1
votes

I've read the AWS glue docs re: the crawlers here: https://docs.aws.amazon.com/glue/latest/dg/add-crawler.html but I'm still on unclear on what exactly the Glue crawler does. Does a Crawler go through your S3 buckets, and create pointers to those buckets?

When the docs say "The output of the crawler consists of one or more metadata tables that are defined in your Data Catalog" what is the purpose of these metadata tables?

2

2 Answers

2
votes

The CRAWLER creates the metadata that allows GLUE and services such as ATHENA to view the S3 information as a database with tables. That is, it allows you to create the Glue Catalog.

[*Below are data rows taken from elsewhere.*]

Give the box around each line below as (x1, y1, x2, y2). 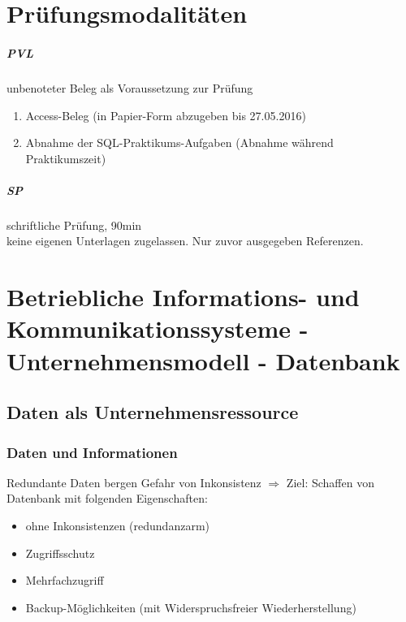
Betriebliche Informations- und (6, 280, 360, 313)
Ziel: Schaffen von (286, 473, 374, 490)
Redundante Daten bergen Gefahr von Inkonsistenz (6, 473, 261, 490)
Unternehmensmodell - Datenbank (6, 343, 400, 377)
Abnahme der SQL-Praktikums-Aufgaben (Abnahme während (25, 134, 334, 151)
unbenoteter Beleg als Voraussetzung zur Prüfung (6, 79, 253, 96)
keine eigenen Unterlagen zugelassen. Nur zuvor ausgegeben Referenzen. (6, 232, 364, 249)
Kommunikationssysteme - (6, 312, 309, 345)
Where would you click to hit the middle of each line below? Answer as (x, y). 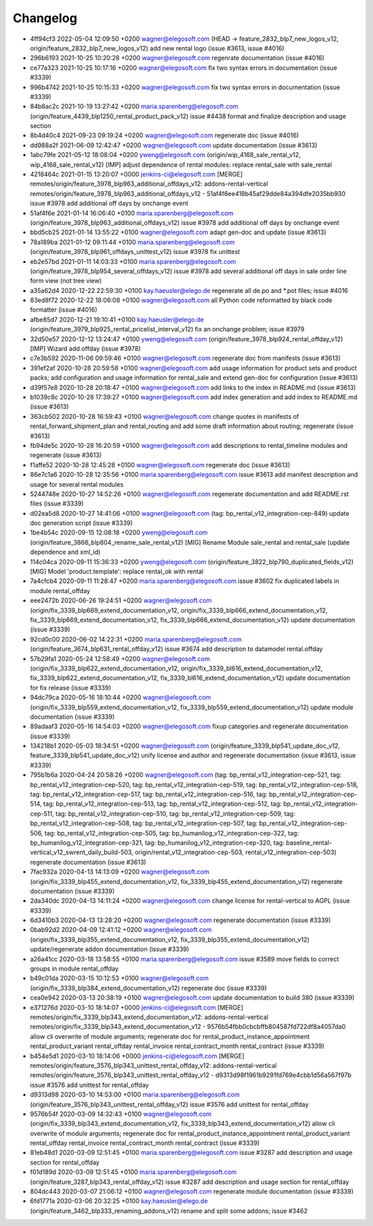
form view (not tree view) (66, 281)
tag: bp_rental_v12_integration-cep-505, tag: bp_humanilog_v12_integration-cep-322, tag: (172, 833)
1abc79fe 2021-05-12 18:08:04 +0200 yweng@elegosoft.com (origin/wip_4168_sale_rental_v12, (165, 155)
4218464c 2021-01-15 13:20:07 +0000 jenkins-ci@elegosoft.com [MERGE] (136, 174)
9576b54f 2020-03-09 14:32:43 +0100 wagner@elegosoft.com (121, 1114)
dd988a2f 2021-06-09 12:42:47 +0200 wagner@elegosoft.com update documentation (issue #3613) (174, 145)
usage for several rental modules (77, 484)
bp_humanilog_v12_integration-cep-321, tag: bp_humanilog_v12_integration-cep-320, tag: (157, 842)
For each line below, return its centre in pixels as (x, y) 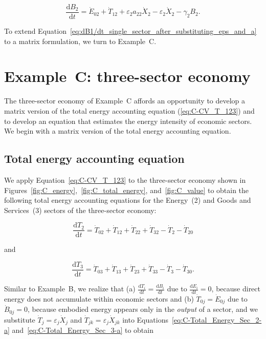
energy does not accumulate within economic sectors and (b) (99, 298)
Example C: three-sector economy (127, 76)
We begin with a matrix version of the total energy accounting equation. (118, 131)
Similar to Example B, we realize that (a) (70, 289)
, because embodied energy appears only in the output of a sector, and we (143, 309)
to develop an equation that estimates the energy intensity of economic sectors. (128, 121)
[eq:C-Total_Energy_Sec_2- (217, 319)
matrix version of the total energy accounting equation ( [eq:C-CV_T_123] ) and (129, 110)
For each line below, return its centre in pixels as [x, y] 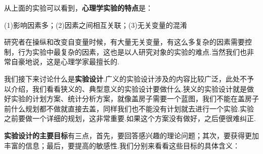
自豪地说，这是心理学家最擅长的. [65, 62]
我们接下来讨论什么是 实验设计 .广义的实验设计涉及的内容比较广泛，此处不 [125, 78]
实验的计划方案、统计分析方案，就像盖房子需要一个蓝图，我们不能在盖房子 [135, 99]
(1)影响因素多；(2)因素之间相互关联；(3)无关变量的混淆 [96, 25]
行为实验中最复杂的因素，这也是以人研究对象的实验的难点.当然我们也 [132, 51]
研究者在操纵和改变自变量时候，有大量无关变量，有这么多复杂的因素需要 [124, 42]
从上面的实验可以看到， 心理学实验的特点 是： [78, 8]
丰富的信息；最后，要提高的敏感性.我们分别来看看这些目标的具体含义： [122, 145]
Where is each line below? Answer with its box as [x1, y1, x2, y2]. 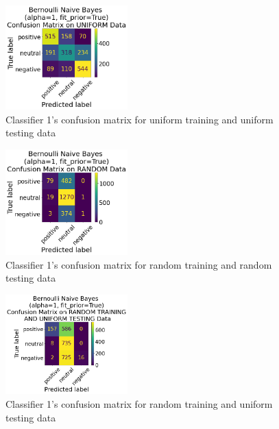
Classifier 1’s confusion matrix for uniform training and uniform [5, 112, 274, 126]
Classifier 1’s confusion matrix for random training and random [5, 257, 272, 271]
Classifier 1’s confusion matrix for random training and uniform [5, 396, 273, 410]
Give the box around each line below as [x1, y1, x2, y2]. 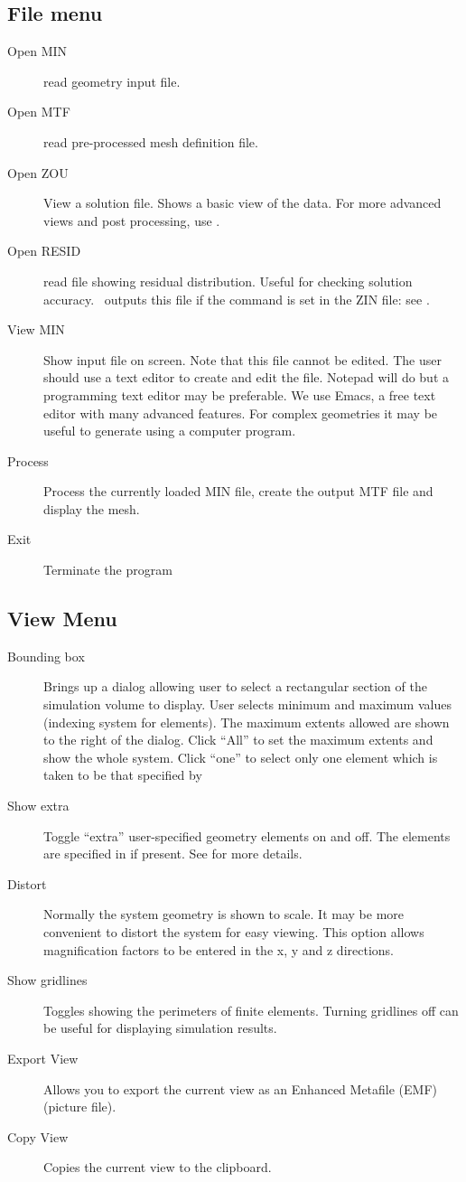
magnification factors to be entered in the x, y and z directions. [43, 940, 394, 959]
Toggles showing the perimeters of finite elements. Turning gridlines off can [43, 1000, 459, 1019]
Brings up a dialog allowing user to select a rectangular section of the [43, 677, 427, 696]
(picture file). [43, 1097, 116, 1116]
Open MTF [7, 102, 70, 121]
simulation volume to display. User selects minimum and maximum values [43, 695, 452, 714]
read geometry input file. [43, 71, 181, 90]
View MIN [7, 320, 65, 339]
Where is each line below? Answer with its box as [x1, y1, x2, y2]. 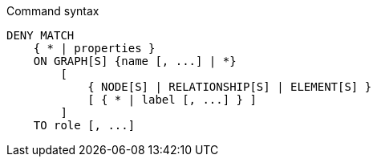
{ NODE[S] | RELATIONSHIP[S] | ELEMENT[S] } [87, 80, 372, 93]
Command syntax [6, 4, 99, 18]
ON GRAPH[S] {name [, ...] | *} [33, 55, 237, 67]
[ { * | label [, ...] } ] [87, 93, 257, 106]
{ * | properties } [33, 42, 156, 55]
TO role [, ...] [33, 119, 136, 132]
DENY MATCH [6, 29, 75, 42]
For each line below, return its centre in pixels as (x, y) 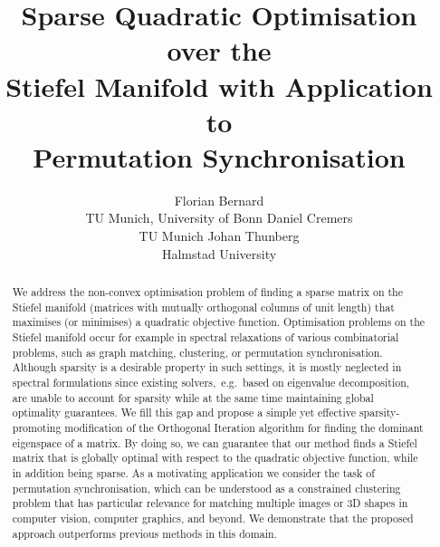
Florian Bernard (219, 200)
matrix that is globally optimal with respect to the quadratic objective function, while (215, 458)
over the (219, 50)
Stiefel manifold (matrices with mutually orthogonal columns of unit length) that (203, 307)
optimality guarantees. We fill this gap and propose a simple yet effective (184, 413)
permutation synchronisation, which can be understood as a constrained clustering (206, 488)
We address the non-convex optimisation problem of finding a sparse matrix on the (207, 292)
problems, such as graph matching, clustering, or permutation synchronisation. (197, 352)
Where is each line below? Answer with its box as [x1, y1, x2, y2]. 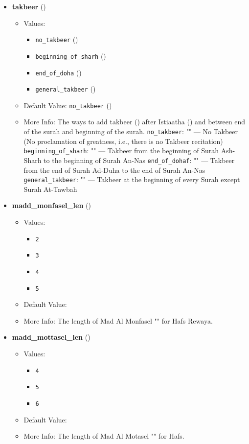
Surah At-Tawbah [23, 184, 77, 194]
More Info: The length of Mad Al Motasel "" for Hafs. [23, 431, 184, 441]
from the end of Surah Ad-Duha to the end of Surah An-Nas [23, 164, 205, 175]
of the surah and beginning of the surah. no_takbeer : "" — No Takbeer [23, 126, 238, 137]
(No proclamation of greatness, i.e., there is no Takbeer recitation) [23, 136, 223, 146]
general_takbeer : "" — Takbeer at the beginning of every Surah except [23, 174, 240, 185]
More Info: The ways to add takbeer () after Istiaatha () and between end [23, 117, 246, 127]
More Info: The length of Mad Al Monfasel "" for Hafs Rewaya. [23, 315, 213, 326]
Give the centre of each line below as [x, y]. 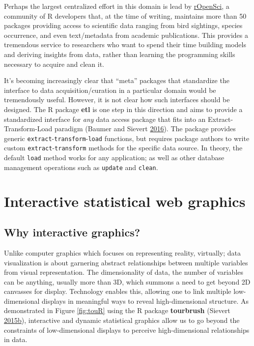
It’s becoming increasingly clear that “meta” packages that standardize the [117, 80]
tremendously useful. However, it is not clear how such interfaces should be [117, 100]
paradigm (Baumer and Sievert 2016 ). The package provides [145, 129]
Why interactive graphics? [72, 232]
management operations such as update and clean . [81, 167]
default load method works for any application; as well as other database [114, 158]
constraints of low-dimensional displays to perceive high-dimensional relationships [127, 330]
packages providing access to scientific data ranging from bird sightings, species [123, 25]
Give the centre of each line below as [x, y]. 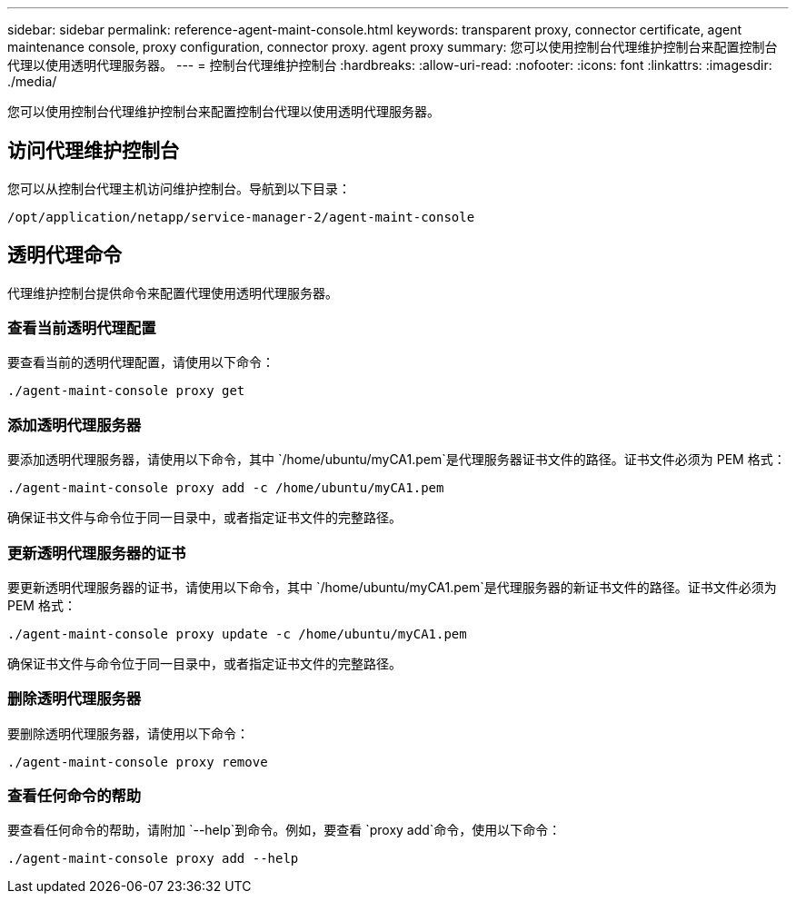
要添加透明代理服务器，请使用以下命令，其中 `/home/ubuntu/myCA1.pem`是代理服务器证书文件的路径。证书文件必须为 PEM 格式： [397, 460]
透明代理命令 [65, 255]
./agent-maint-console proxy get [126, 391]
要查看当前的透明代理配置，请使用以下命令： [141, 362]
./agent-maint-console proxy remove [138, 762]
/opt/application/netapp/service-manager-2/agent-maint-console [241, 217]
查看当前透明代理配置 [82, 328]
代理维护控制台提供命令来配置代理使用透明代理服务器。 [173, 292]
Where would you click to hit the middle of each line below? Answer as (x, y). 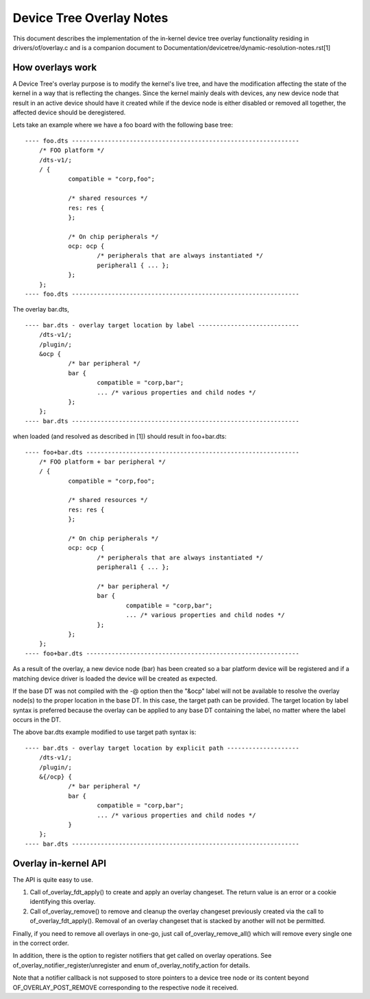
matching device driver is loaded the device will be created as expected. (115, 679)
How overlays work (55, 67)
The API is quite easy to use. (53, 879)
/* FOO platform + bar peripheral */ (102, 461)
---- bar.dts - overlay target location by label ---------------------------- (162, 325)
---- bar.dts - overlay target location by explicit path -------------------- (162, 748)
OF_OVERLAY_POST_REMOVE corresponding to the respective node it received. (126, 987)
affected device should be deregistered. (69, 112)
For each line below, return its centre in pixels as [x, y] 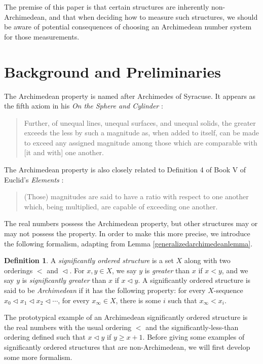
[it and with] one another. [64, 152]
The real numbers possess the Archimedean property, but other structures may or [131, 223]
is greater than [167, 270]
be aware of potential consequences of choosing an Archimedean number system [128, 27]
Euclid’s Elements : [34, 179]
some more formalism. [38, 357]
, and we [235, 270]
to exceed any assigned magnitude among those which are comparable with [141, 142]
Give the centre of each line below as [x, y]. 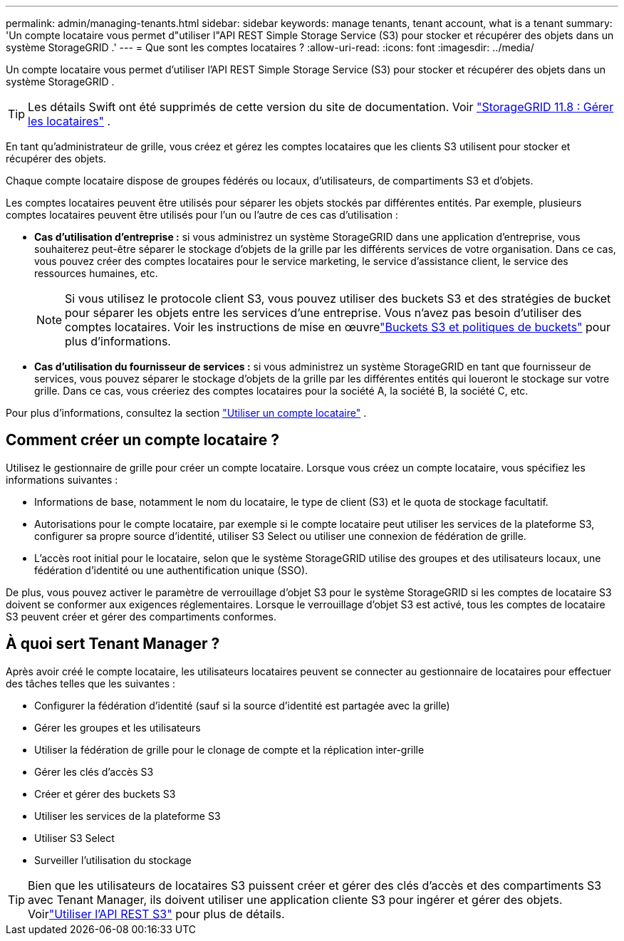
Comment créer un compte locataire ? [142, 440]
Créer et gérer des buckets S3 [105, 794]
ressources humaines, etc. [96, 273]
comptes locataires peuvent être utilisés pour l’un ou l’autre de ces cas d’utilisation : [202, 215]
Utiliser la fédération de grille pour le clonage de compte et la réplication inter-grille [229, 749]
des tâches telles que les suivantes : [90, 683]
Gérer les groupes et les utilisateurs [118, 727]
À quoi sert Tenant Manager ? [113, 644]
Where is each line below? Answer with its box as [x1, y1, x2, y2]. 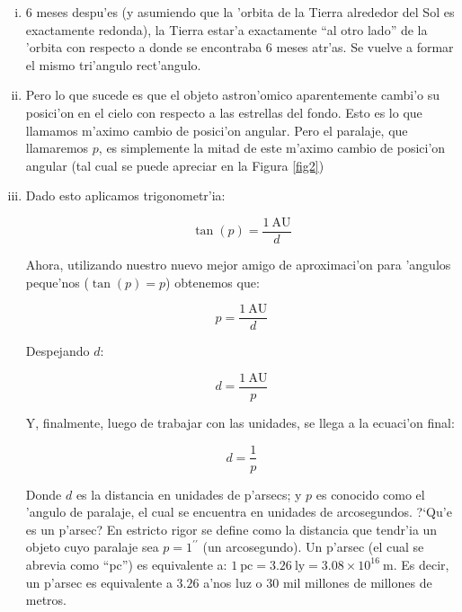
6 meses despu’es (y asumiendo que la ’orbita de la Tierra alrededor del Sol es [25, 3, 455, 21]
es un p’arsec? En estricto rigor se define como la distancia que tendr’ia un [25, 519, 438, 538]
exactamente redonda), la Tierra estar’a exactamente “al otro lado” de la [25, 20, 428, 39]
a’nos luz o [203, 572, 262, 591]
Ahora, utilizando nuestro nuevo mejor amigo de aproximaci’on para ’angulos [25, 255, 451, 273]
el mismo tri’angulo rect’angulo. [25, 55, 201, 74]
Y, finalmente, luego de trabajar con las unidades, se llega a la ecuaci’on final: [25, 412, 455, 431]
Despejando [25, 341, 90, 360]
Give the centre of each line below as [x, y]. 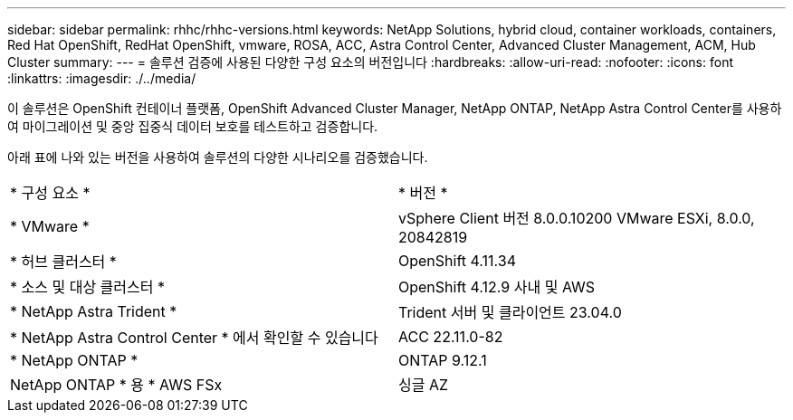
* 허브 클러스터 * [63, 262]
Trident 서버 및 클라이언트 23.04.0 [510, 312]
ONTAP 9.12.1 [443, 360]
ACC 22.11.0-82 [451, 337]
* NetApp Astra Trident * [94, 311]
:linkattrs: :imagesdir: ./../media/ [102, 78]
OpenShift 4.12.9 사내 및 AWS [497, 287]
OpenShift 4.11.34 [457, 261]
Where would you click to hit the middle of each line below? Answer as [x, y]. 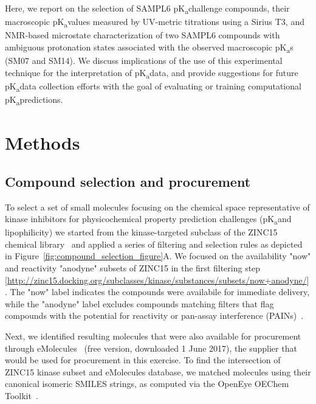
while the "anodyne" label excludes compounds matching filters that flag [139, 303]
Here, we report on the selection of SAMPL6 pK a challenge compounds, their [147, 9]
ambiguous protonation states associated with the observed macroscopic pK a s [149, 47]
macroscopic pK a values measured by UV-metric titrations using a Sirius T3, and [155, 22]
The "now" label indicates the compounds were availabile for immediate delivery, [160, 292]
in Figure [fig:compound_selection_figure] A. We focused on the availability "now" [158, 256]
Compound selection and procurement [128, 181]
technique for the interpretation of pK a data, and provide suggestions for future [152, 73]
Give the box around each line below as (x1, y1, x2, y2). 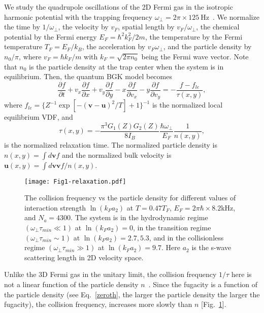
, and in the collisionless (149, 232, 224, 242)
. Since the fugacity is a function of (148, 279, 258, 289)
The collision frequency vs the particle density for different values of (24, 192, 236, 203)
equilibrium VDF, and (4, 112, 73, 122)
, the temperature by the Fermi (145, 31, 243, 42)
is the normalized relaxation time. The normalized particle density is (4, 140, 217, 150)
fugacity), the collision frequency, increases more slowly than (4, 299, 192, 309)
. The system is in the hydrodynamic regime (71, 212, 208, 223)
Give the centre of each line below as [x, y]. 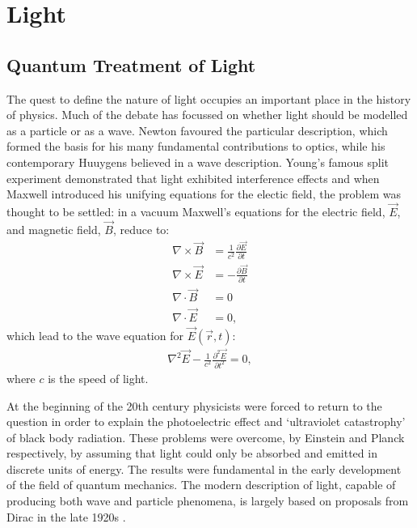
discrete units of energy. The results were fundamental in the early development [204, 468]
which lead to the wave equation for [95, 335]
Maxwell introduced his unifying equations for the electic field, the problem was [204, 194]
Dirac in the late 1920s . [66, 516]
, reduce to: [141, 229]
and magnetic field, [54, 229]
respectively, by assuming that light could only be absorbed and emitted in [192, 453]
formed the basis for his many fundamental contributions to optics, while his [196, 146]
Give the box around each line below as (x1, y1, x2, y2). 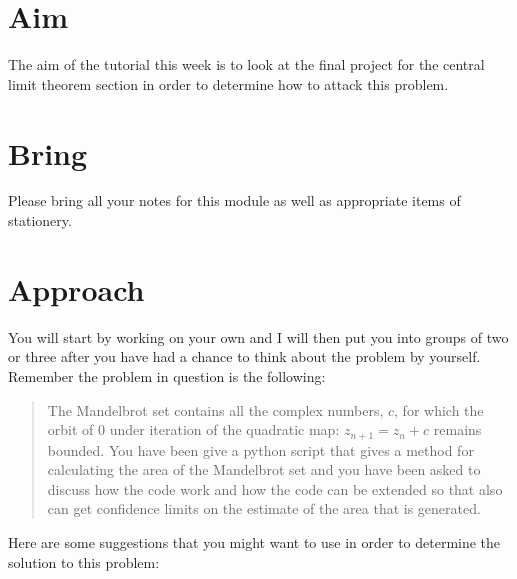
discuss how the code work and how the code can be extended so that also (47, 478, 503, 499)
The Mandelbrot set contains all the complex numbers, (47, 399, 384, 420)
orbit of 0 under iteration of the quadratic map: (47, 419, 340, 440)
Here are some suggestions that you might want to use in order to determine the (8, 531, 501, 552)
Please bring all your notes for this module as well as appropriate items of (8, 190, 461, 211)
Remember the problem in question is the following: (8, 365, 326, 386)
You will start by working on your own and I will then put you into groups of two (8, 326, 509, 347)
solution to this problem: (8, 551, 160, 572)

This way you can see the information that s3 has as a database composed of several tables.

For example if you want to create a crawler you must specify the following fields:

Database --> Name of database Service role service-role/AWSGlueServiceRole Selected classifiers --> Specify Classifier Include path --> S3 location

2
votes

Crawlers are needed to analyze data in specified s3 location and generate/update Glue Data Catalog which is basically is a meta-store for actual data (similar to Hive metastore). In other words it persists information about physical location of data, it's schema, format and partitions which makes it possible to query actual data via Athena or to load it in Glue jobs.

I would suggest to read this documentation to understand Glue crawlers better and of course make some experiments.